Yeelen Gallery presents Black Freedom, a series of works by French-American Miami-based artist, Jerome Soimaud.
Known for his intricately detailed, large-scale works of charcoal and graphite on canvas, this exhibition features the pillars of the Civil Rights Movement in Miami, anchored by a tribute to the last hours of the iconic Jumbo’s Restaurant, a historic symbol of the undoing of American Jim Crow. “Black Freedom” functions as a critique on the socio-psychological atmosphere of the nation.

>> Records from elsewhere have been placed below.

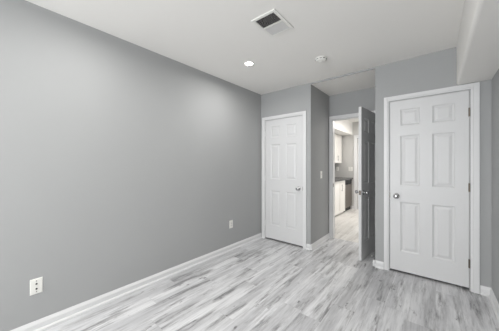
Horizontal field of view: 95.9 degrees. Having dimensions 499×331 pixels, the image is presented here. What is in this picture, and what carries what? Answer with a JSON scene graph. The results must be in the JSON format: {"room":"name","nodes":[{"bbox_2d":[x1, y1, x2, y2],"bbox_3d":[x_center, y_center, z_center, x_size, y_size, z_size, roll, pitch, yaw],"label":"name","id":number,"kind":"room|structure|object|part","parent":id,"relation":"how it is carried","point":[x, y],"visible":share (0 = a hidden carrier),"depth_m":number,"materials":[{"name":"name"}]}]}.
{"room":"empty bedroom","nodes":[
{"label":"empty bedroom","id":0,"kind":"room"},
{"bbox_2d":[0,0,260,330],"bbox_3d":[-1.655,0.025,1.773,0.100,2.500,7.225,0,0,40],"label":"wall","id":1,"kind":"structure","parent":0,"point":[123,163],"depth_m":2.08,"materials":[{"name":"grey paint"}]},
{"bbox_2d":[30,277,42,295],"bbox_3d":[-1.628,0.928,1.720,0.009,0.117,0.072,0,0,40],"label":"jack plate","id":2,"kind":"object","parent":1,"relation":"attached to","point":[36,285],"visible":1,"depth_m":1.72,"materials":[{"name":"white plastic"}]},
{"bbox_2d":[10,233,261,330],"bbox_3d":[-1.815,1.233,1.481,0.026,0.084,6.370,0,0,40],"label":"baseboard","id":3,"kind":"structure","parent":1,"relation":"attached to","point":[44,323],"depth_m":2.17,"materials":[{"name":"white paint"}]},
{"bbox_2d":[229,220,232,228],"bbox_3d":[-0.273,0.887,3.359,0.009,0.117,0.072,0,0,40],"label":"power outlet","id":4,"kind":"object","parent":1,"relation":"attached to","point":[230,221],"visible":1,"depth_m":3.35,"materials":[{"name":"white plastic"}]},
{"bbox_2d":[26,0,464,121],"bbox_3d":[0.458,-1.255,2.022,3.270,0.100,10.300,0,0,40],"label":"ceiling","id":5,"kind":"structure","parent":0,"point":[216,38],"depth_m":2.10,"materials":[{"name":"white paint"}]},
{"bbox_2d":[244,61,253,65],"bbox_3d":[-0.006,-1.224,2.720,0.132,0.010,0.132,0,0,40],"label":"recessed light","id":6,"kind":"object","parent":5,"relation":"in","point":[247,63],"visible":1,"depth_m":2.72,"materials":[{"name":"white plastic"}]},
{"bbox_2d":[251,8,293,37],"bbox_3d":[0.202,-1.219,1.955,0.240,0.011,0.314,0,0,40],"label":"ceiling vent","id":7,"kind":"object","parent":5,"relation":"in","point":[271,22],"visible":1,"depth_m":1.94,"materials":[{"name":"white plastic"}]},
{"bbox_2d":[315,56,326,62],"bbox_3d":[0.824,-1.206,2.593,0.136,0.037,0.136,0,0,40],"label":"smoke detector","id":8,"kind":"object","parent":5,"relation":"attached to","point":[320,59],"visible":1,"depth_m":2.56,"materials":[{"name":"white plastic"}]},
{"bbox_2d":[335,120,351,135],"bbox_3d":[1.816,-1.045,5.586,0.620,0.360,2.875,0,0,40],"label":"soffit","id":9,"kind":"structure","parent":5,"relation":"attached to","point":[342,127],"depth_m":6.00,"materials":[{"name":"white paint"}]},
{"bbox_2d":[456,0,498,84],"bbox_3d":[0.216,-1.025,-0.198,0.250,0.400,6.370,0,0,40],"label":"soffit","id":10,"kind":"structure","parent":5,"relation":"attached to","point":[477,49],"depth_m":1.61,"materials":[{"name":"white paint"}]},
{"bbox_2d":[43,209,498,330],"bbox_3d":[0.458,1.315,2.022,3.270,0.080,10.300,0,0,40],"label":"floor","id":11,"kind":"structure","parent":0,"point":[267,284],"depth_m":2.15,"materials":[{"name":"grey laminate"}]},
{"bbox_2d":[335,181,340,215],"bbox_3d":[1.916,0.841,5.690,0.636,0.868,0.610,0,0,40],"label":"base cabinet","id":12,"kind":"object","parent":11,"relation":"on","point":[337,184],"visible":0.2,"depth_m":5.58,"materials":[{"name":"white paint"}]},
{"bbox_2d":[335,177,352,181],"bbox_3d":[2.104,0.388,5.914,0.643,0.036,1.998,0,0,40],"label":"countertop","id":13,"kind":"structure","parent":12,"relation":"on","point":[337,179],"depth_m":6.08,"materials":[{"name":"stone"}]},
{"bbox_2d":[341,180,344,212],"bbox_3d":[2.230,0.841,6.071,0.636,0.868,0.368,0,0,40],"label":"base cabinet","id":14,"kind":"object","parent":11,"relation":"on","point":[342,182],"visible":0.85,"depth_m":5.88,"materials":[{"name":"white paint"}]},
{"bbox_2d":[344,179,351,211],"bbox_3d":[2.532,0.842,6.446,0.623,0.866,0.583,0,0,40],"label":"dishwasher","id":15,"kind":"object","parent":11,"relation":"on","point":[348,183],"visible":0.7,"depth_m":6.23,"materials":[{"name":"metal"}]},
{"bbox_3d":[2.748,0.475,6.268,0.036,0.128,0.579,0,0,40],"label":"control panel","id":16,"kind":"part","parent":15,"relation":"part of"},
{"bbox_2d":[314,86,328,241],"bbox_3d":[1.148,0.025,3.719,0.100,2.500,0.655,0,0,40],"label":"wall","id":17,"kind":"structure","parent":0,"point":[321,100],"depth_m":3.67,"materials":[{"name":"grey paint"}]},
{"bbox_2d":[310,233,329,250],"bbox_3d":[1.156,1.233,3.630,0.026,0.084,0.781,0,0,40],"label":"baseboard","id":18,"kind":"structure","parent":17,"relation":"attached to","point":[325,238],"depth_m":3.59,"materials":[{"name":"white paint"}]},
{"bbox_2d":[329,110,374,237],"bbox_3d":[1.738,0.218,3.709,0.808,2.114,0.118,0,0,40],"label":"door frame","id":19,"kind":"structure","parent":17,"relation":"attached to","point":[331,118],"depth_m":3.91,"materials":[{"name":"white paint"}]},
{"bbox_2d":[335,122,358,208],"bbox_3d":[3.708,0.025,5.952,3.270,2.500,0.100,0,0,40],"label":"wall","id":20,"kind":"structure","parent":0,"point":[347,140],"depth_m":6.55,"materials":[{"name":"paint"}]},
{"bbox_2d":[354,135,358,209],"bbox_3d":[3.360,0.215,6.163,0.954,2.120,0.018,0,0,40],"label":"door frame","id":21,"kind":"structure","parent":20,"relation":"attached to","point":[355,136],"depth_m":6.43,"materials":[{"name":"white paint"}]},
{"bbox_2d":[358,139,358,208],"bbox_3d":[3.388,0.260,6.196,0.764,2.010,0.102,0,0,40],"label":"door","id":22,"kind":"structure","parent":20,"relation":"in","point":[358,139],"depth_m":6.44,"materials":[{"name":"white paint"}]},
{"bbox_2d":[329,87,374,119],"bbox_3d":[1.812,0.025,3.659,3.270,2.500,0.100,0,0,40],"label":"wall","id":23,"kind":"structure","parent":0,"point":[349,102],"depth_m":3.70,"materials":[{"name":"grey paint"}]},
{"bbox_2d":[261,47,491,290],"bbox_3d":[1.305,0.025,3.099,2.773,2.500,0.100,0,0,40],"label":"wall","id":24,"kind":"structure","parent":0,"point":[435,70],"depth_m":2.65,"materials":[{"name":"grey paint"}]},
{"bbox_2d":[262,111,305,248],"bbox_3d":[0.557,0.230,3.676,0.822,2.091,0.163,0,0,40],"label":"door","id":25,"kind":"structure","parent":24,"relation":"in","point":[283,139],"depth_m":3.65,"materials":[{"name":"white paint"}]},
{"bbox_2d":[306,244,311,250],"bbox_3d":[0.890,1.233,3.360,0.091,0.084,0.026,0,0,40],"label":"baseboard","id":26,"kind":"structure","parent":24,"relation":"attached to","point":[307,245],"depth_m":3.37,"materials":[{"name":"white paint"}]},
{"bbox_2d":[311,67,374,83],"bbox_3d":[1.247,-1.214,3.090,0.855,0.022,0.012,0,0,40],"label":"trim","id":27,"kind":"structure","parent":24,"relation":"attached to","point":[368,69],"depth_m":3.04,"materials":[{"name":"grey paint"}]},
{"bbox_2d":[355,107,374,260],"bbox_3d":[1.712,0.248,3.225,0.706,2.034,0.169,0,0,-45],"label":"door","id":28,"kind":"structure","parent":24,"relation":"in","point":[366,191],"depth_m":3.11,"materials":[{"name":"white paint"}]},
{"bbox_2d":[373,260,383,269],"bbox_3d":[1.590,1.233,2.782,0.118,0.084,0.026,0,0,40],"label":"baseboard","id":29,"kind":"structure","parent":24,"relation":"attached to","point":[378,264],"depth_m":2.77,"materials":[{"name":"white paint"}]},
{"bbox_2d":[384,82,479,293],"bbox_3d":[1.974,0.230,2.505,0.820,2.091,0.163,0,0,40],"label":"door","id":30,"kind":"structure","parent":24,"relation":"in","point":[427,138],"depth_m":2.46,"materials":[{"name":"white paint"}]},
{"bbox_3d":[1.725,0.370,2.649,0.064,0.064,0.067,0,0,40],"label":"knob","id":31,"kind":"part","parent":30,"relation":"part of","materials":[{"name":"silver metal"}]},
{"bbox_2d":[480,285,490,296],"bbox_3d":[2.304,1.233,2.192,0.078,0.084,0.026,0,0,40],"label":"baseboard","id":32,"kind":"structure","parent":24,"relation":"attached to","point":[485,291],"depth_m":2.19,"materials":[{"name":"white paint"}]},
{"bbox_2d":[492,69,498,302],"bbox_3d":[0.560,0.025,-0.057,0.100,2.500,7.225,0,0,40],"label":"wall","id":33,"kind":"structure","parent":0,"point":[495,80],"depth_m":2.03,"materials":[{"name":"grey paint"}]},
{"bbox_2d":[488,288,498,322],"bbox_3d":[0.303,1.233,-0.270,0.026,0.084,6.370,0,0,40],"label":"baseboard","id":34,"kind":"structure","parent":33,"relation":"attached to","point":[495,305],"depth_m":2.00,"materials":[{"name":"white paint"}]},
{"bbox_3d":[1.538,0.025,5.816,0.100,2.500,2.875,0,0,40],"label":"wall","id":35,"kind":"structure","parent":0,"visible":0},
{"bbox_2d":[335,134,336,162],"bbox_3d":[2.147,-0.450,6.176,0.373,0.800,0.595,0,0,40],"label":"upper cabinet","id":36,"kind":"object","parent":35,"relation":"attached to","point":[335,134],"visible":0.12,"depth_m":6.25,"materials":[{"name":"white paint"}]},
{"bbox_2d":[337,135,341,162],"bbox_3d":[2.467,-0.450,6.563,0.373,0.800,0.398,0,0,40],"label":"upper cabinet","id":37,"kind":"object","parent":35,"relation":"attached to","point":[339,138],"visible":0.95,"depth_m":6.50,"materials":[{"name":"white paint"}]}
]}

“Black Freedom” is a continuation of the centuries old conversation on race in America and will commemorate Black History Month at Yeelen Gallery. The significance of this exhibit comes at a time when the nation is facing mounting division and a crisis of racial, and socio-economic disorder, said Karla Ferguson, gallery director. “Black Freedom, responds to recent events in the U.S. such as the killing of Michael Brown an unarmed black man by a white police officer; it speaks to the re-animation of the Civil Rights Movement and intends to expose and contribute to the end of the structures of racism, both institutional and psychological, which remain deeply ingrained in our culture, yet so repugnant to our existence as civilized people.”

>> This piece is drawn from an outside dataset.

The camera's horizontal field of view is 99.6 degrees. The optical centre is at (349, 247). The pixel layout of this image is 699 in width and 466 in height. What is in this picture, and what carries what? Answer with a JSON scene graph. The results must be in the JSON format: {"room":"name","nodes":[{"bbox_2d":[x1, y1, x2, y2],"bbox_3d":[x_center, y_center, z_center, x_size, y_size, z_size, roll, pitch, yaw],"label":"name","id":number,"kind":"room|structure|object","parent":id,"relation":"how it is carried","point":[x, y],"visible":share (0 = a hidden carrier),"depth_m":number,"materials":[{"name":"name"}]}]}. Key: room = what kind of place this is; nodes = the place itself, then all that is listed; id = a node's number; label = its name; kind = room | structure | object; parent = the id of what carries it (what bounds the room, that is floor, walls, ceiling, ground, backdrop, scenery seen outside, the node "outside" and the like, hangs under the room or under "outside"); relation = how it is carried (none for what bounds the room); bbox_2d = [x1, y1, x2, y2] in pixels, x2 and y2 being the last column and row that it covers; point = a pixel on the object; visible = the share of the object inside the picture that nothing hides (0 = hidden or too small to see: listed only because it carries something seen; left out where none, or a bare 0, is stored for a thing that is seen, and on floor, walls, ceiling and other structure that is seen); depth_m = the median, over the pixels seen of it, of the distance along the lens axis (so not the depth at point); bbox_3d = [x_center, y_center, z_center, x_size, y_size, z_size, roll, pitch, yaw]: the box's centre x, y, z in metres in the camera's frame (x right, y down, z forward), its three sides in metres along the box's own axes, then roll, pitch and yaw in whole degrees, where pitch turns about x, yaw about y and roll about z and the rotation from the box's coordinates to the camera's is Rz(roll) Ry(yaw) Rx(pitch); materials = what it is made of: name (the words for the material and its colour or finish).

Soimaud's style is a distinctive technique of painting with charcoal and graphite, which is interwoven with light, and a delicate yet exacting attention to detail. The simultaneously ephemeral and realistic mien in his work offers the viewer a fleeting glimpse with the contrasting feeling of permanence. His subjects pay homage to a bygone era of de jure segregation, while revealing the bastions of the psychological color line still separating the races in the Miami Community. “Black Freedom” reminds us that the fight for equality is not yet at an end, and calls for a new era of activism.
Born in Paris, France, in 1964, French-American artist Jerome Soimaud moved his studio to Miami in 2006 to further document the world’s African Diaspora. Soimaud studied at the Academie de la Grande Chaumiere, after working under the instruction of architect Alain Farel at The Ecole Nationale Superieur des Beaux-Arts in Paris. His works are in public and private collections internationally.